26 Workflow Automation for Reliable Data Transfer and Storage Between ARCHER2 and JASMIN
Juan Carlos Juan Carlos, NCAS
Large-scale simulations executed on ARCHER2 produce substantial data volumes that must be transferred, archived and managed reliably across national research facilities. Manual data movement introduces operational risk, delays downstream analysis, and increases the likelihood of storage bottlenecks. This work presents a production workflow that automates the end-to-end data movement pipeline from ARCHER2 to the JASMIN data facility and onward to long-term Elastic Tape storage. Implemented using Cylc8, the workflow detects newly generated datasets via external triggers, coordinates secure transfers using Globus, verifies successful archival through the Near-Line Data Store (NLDS), and performs controlled clean-up of intermediate storage.

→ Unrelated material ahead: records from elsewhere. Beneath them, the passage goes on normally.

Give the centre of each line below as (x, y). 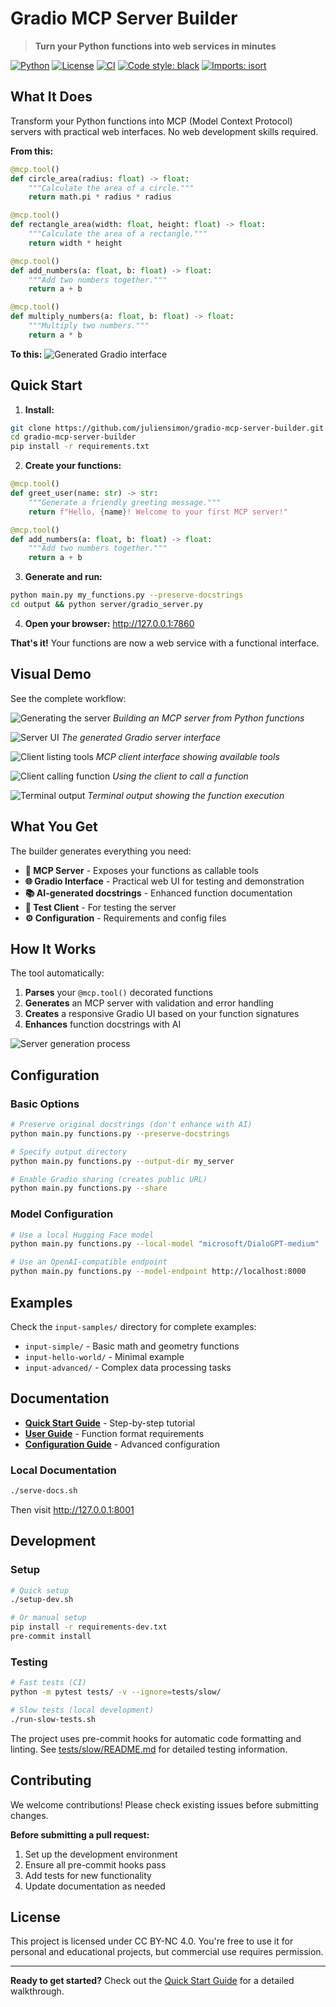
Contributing (51, 1780)
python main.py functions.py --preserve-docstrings (120, 1133)
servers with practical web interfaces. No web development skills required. (164, 131)
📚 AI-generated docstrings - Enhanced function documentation (158, 893)
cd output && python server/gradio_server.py (106, 605)
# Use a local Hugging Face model (82, 1235)
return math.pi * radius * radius (100, 197)
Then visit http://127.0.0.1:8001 (72, 1509)
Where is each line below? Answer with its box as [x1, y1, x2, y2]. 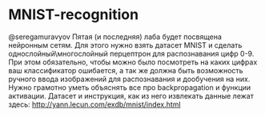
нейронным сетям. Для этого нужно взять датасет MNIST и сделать [8, 40, 243, 49]
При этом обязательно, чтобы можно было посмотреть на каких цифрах [8, 57, 258, 67]
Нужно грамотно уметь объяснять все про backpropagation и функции [8, 82, 251, 92]
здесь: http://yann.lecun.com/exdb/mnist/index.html [8, 99, 182, 109]
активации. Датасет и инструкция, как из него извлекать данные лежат [8, 91, 254, 100]
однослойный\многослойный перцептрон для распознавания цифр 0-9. [8, 49, 255, 58]
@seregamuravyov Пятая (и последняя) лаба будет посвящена [8, 32, 223, 41]
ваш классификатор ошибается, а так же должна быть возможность [8, 65, 243, 75]
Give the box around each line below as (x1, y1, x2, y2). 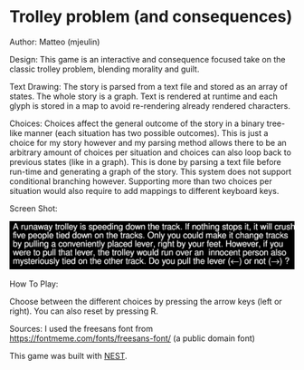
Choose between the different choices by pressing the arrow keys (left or (9, 296, 282, 307)
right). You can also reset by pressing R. (9, 306, 158, 316)
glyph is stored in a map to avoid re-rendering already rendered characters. (9, 100, 291, 111)
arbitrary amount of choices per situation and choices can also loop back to (9, 147, 292, 158)
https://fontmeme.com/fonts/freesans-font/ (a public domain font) (9, 333, 256, 344)
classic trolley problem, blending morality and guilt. (9, 63, 200, 74)
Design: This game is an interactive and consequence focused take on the (9, 54, 286, 64)
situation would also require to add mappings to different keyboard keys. (9, 185, 280, 196)
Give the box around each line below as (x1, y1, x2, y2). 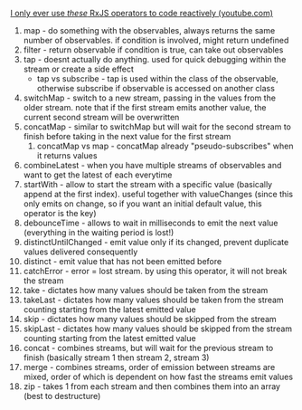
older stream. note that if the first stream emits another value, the (23, 102, 267, 112)
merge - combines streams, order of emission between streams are (23, 362, 276, 372)
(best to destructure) (23, 391, 101, 401)
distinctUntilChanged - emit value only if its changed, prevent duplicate (23, 237, 289, 247)
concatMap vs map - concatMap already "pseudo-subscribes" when (36, 140, 294, 151)
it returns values (36, 150, 98, 161)
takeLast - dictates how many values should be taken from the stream (23, 294, 284, 305)
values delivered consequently (23, 246, 138, 257)
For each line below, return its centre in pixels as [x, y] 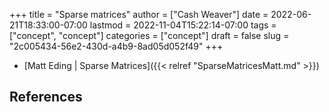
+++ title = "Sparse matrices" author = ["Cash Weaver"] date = [139, 14]
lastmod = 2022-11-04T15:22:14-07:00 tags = [183, 25]
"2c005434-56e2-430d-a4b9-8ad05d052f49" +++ [116, 46]
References [46, 97]
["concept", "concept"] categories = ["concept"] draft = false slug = [149, 35]
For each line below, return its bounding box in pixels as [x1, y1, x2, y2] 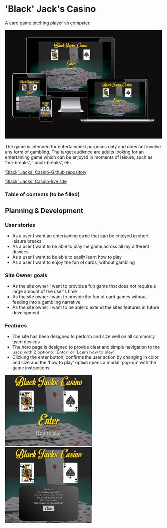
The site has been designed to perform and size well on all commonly [12, 333, 155, 340]
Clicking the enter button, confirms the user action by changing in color [12, 354, 159, 360]
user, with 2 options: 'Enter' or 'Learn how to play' [12, 349, 115, 355]
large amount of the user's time [12, 288, 77, 295]
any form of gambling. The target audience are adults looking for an [5, 149, 144, 155]
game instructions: [12, 365, 51, 371]
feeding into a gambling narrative [12, 299, 81, 305]
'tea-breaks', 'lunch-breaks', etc [5, 160, 71, 166]
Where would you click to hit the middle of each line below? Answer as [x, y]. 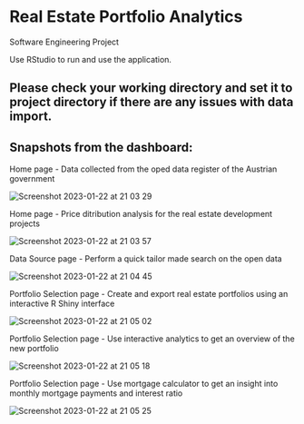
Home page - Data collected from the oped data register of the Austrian [143, 169]
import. [31, 117]
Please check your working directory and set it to [151, 88]
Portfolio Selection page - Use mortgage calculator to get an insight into [144, 384]
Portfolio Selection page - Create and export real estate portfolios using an [149, 294]
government [32, 179]
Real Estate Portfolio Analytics [126, 17]
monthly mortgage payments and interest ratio [96, 393]
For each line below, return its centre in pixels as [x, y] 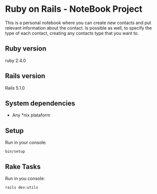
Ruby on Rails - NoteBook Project [74, 9]
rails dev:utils [22, 188]
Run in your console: [26, 143]
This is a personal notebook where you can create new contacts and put [78, 23]
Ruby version [26, 48]
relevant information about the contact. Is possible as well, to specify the [78, 28]
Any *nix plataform [31, 115]
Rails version [25, 76]
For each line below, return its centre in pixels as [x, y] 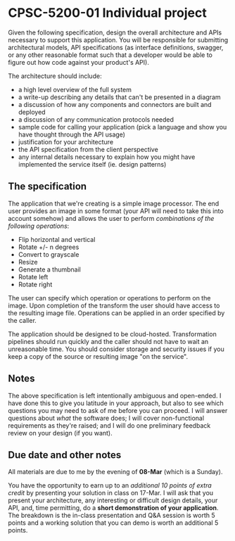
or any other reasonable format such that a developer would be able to [110, 55]
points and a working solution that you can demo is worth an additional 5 [113, 523]
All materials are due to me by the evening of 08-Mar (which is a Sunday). [115, 472]
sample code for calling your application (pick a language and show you [122, 127]
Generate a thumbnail [50, 269]
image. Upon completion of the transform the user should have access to [114, 305]
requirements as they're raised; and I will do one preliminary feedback [109, 425]
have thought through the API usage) [72, 134]
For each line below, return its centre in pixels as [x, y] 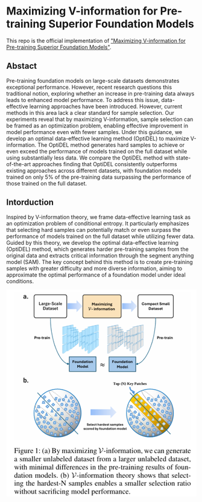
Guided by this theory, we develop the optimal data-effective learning [93, 242]
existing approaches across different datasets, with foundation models [94, 170]
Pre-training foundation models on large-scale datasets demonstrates [93, 80]
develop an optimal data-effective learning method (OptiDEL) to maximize [98, 138]
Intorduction [30, 203]
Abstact [22, 66]
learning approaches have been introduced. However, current [106, 106]
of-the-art [19, 164]
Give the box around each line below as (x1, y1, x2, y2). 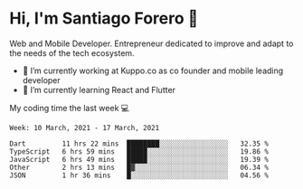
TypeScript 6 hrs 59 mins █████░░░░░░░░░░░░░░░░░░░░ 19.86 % (9, 146, 270, 156)
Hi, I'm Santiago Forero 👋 (9, 8, 199, 29)
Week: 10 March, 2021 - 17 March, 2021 (9, 123, 160, 132)
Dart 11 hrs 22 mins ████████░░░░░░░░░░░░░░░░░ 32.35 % (9, 139, 270, 148)
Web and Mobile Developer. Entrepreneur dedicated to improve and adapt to (9, 38, 294, 49)
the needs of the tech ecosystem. (9, 47, 135, 58)
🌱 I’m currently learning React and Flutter (22, 84, 176, 95)
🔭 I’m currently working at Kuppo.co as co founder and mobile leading (22, 65, 284, 76)
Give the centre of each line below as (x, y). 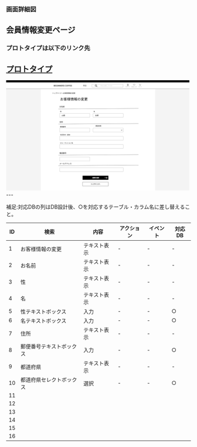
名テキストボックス (43, 320)
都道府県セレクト (41, 380)
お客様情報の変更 (41, 249)
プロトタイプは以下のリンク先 (48, 48)
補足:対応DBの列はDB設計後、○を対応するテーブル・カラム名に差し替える (96, 207)
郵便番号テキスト (41, 346)
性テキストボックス (43, 311)
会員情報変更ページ (41, 30)
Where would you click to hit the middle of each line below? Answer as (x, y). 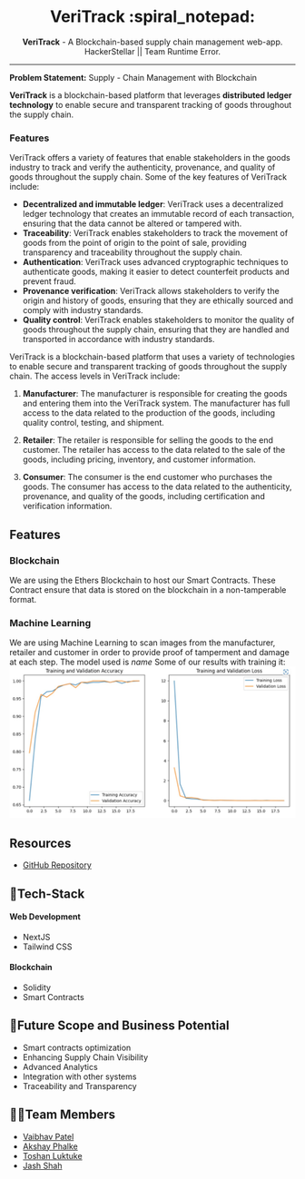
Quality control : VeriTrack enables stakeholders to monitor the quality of (158, 320)
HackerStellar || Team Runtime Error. (152, 51)
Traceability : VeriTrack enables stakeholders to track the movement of (155, 233)
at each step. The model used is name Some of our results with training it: (148, 662)
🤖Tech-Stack (47, 894)
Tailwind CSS (47, 947)
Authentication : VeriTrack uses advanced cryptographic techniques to (155, 262)
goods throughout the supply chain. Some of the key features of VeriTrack (148, 177)
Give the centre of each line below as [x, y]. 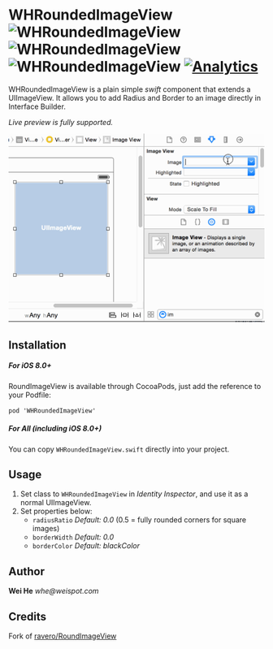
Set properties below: [56, 511]
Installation [37, 345]
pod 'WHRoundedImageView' [52, 411]
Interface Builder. [37, 106]
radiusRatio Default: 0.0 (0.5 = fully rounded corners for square [139, 520]
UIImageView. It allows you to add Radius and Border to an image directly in [135, 97]
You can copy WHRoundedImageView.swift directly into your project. [119, 449]
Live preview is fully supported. [61, 122]
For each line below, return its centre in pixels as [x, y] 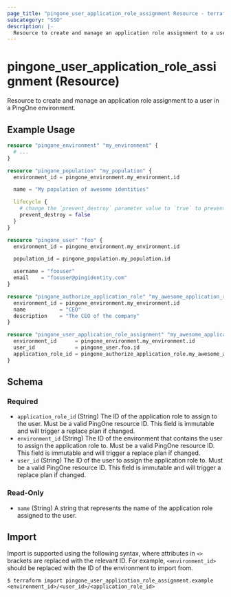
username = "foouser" [44, 272]
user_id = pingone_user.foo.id [76, 347]
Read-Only [26, 493]
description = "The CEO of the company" [76, 316]
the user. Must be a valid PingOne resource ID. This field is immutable [115, 424]
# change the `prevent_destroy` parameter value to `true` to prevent [123, 209]
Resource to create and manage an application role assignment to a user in [113, 101]
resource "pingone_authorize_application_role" [77, 296]
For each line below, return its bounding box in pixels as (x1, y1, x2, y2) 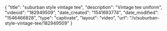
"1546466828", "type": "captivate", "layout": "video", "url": (5, 15, 129, 20)
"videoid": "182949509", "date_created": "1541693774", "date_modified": (5, 9, 159, 15)
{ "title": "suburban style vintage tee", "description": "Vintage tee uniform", (5, 4, 162, 10)
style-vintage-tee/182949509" (5, 20, 70, 26)
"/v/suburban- (129, 15, 160, 20)
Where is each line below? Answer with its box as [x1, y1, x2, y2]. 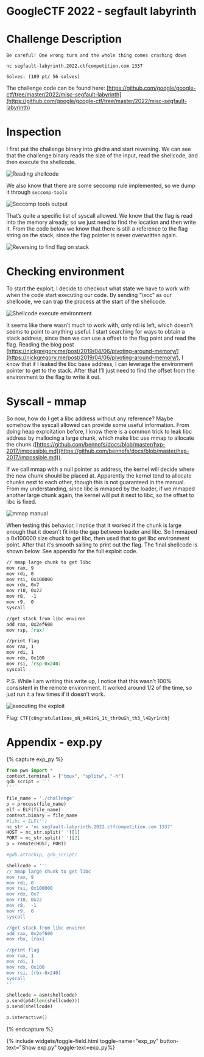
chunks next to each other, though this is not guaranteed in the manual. [6, 478, 186, 486]
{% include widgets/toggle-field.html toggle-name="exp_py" [6, 1037, 159, 1044]
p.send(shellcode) [6, 1003, 53, 1010]
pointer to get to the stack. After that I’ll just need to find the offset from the [6, 367, 195, 374]
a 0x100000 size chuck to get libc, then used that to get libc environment [6, 534, 190, 542]
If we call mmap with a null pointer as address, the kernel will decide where [6, 465, 195, 473]
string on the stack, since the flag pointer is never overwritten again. [6, 232, 178, 239]
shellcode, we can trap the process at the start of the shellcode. [6, 298, 167, 305]
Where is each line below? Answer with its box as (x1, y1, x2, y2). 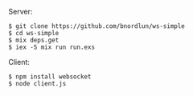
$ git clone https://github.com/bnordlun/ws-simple (8, 22, 185, 30)
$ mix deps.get (8, 36, 60, 44)
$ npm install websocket (8, 73, 92, 81)
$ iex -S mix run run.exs (8, 43, 95, 51)
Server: (8, 7, 33, 16)
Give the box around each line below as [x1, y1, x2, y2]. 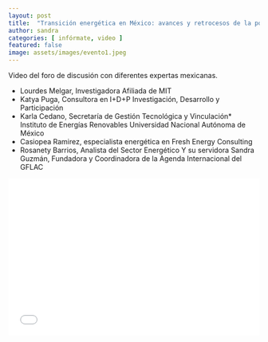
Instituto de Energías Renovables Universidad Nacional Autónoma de [19, 120, 246, 129]
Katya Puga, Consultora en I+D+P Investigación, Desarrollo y [19, 95, 220, 104]
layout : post [8, 11, 52, 20]
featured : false [8, 41, 62, 49]
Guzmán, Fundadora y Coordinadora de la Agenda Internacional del [19, 154, 242, 163]
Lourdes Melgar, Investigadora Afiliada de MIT [19, 86, 172, 96]
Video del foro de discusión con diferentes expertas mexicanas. [8, 71, 218, 80]
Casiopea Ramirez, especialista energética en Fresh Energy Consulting [19, 137, 253, 146]
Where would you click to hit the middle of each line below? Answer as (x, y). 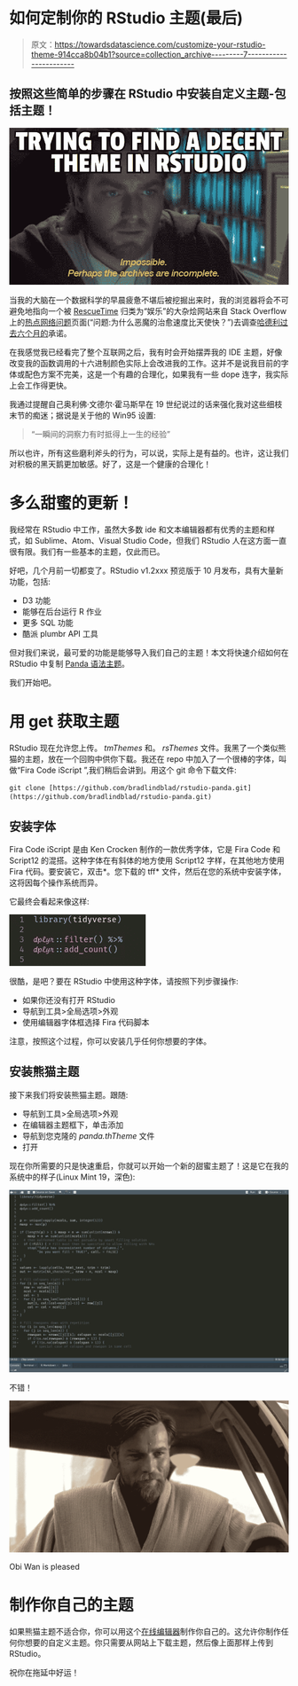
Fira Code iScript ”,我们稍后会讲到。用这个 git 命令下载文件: (129, 770)
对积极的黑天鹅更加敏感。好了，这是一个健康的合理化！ (110, 464)
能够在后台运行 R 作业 (62, 612)
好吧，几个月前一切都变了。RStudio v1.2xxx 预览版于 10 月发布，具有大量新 (146, 571)
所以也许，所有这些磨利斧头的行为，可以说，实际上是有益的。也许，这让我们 (149, 453)
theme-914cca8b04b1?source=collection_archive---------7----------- (159, 54)
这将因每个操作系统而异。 (56, 882)
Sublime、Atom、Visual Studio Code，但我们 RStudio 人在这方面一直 (160, 541)
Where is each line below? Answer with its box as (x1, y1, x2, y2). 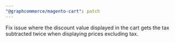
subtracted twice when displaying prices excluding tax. (5, 30, 139, 37)
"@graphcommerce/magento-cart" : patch (5, 8, 100, 14)
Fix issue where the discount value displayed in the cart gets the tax (5, 24, 170, 31)
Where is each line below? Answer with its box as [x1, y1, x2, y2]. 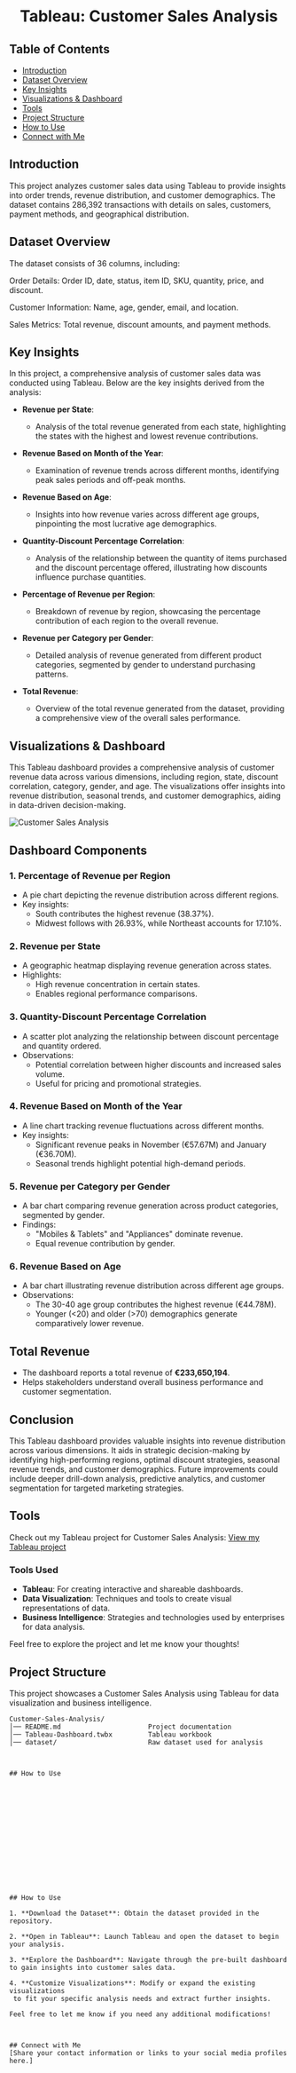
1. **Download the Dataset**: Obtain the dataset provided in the [9, 1909, 260, 1918]
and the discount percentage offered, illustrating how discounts [35, 562, 268, 574]
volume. [35, 1068, 65, 1080]
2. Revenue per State [9, 939, 101, 952]
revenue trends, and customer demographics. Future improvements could [9, 1464, 279, 1475]
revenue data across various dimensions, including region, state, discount [9, 771, 279, 782]
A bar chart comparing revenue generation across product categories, [21, 1200, 279, 1211]
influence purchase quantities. [35, 572, 146, 582]

Operational resilience is a primary design objective. The workflow incorporates configurable polling intervals, retry mechanisms to tolerate transient network failures, and structured logging to support traceability and debugging. A modular configuration allows the workflow to be reused across modelling activities and adapted to differing data management requirements. Automating cross-facility data handling reduces time-to-archive, alleviates storage pressure on ARCHER2, and improves the reliability of scientific data preservation. This work highlights the role of workflow automation in supporting sustainable data management practices for Tier-1 supercomputing environments and provides a practical approach for handling the increasing data demands of contemporary simulation workloads.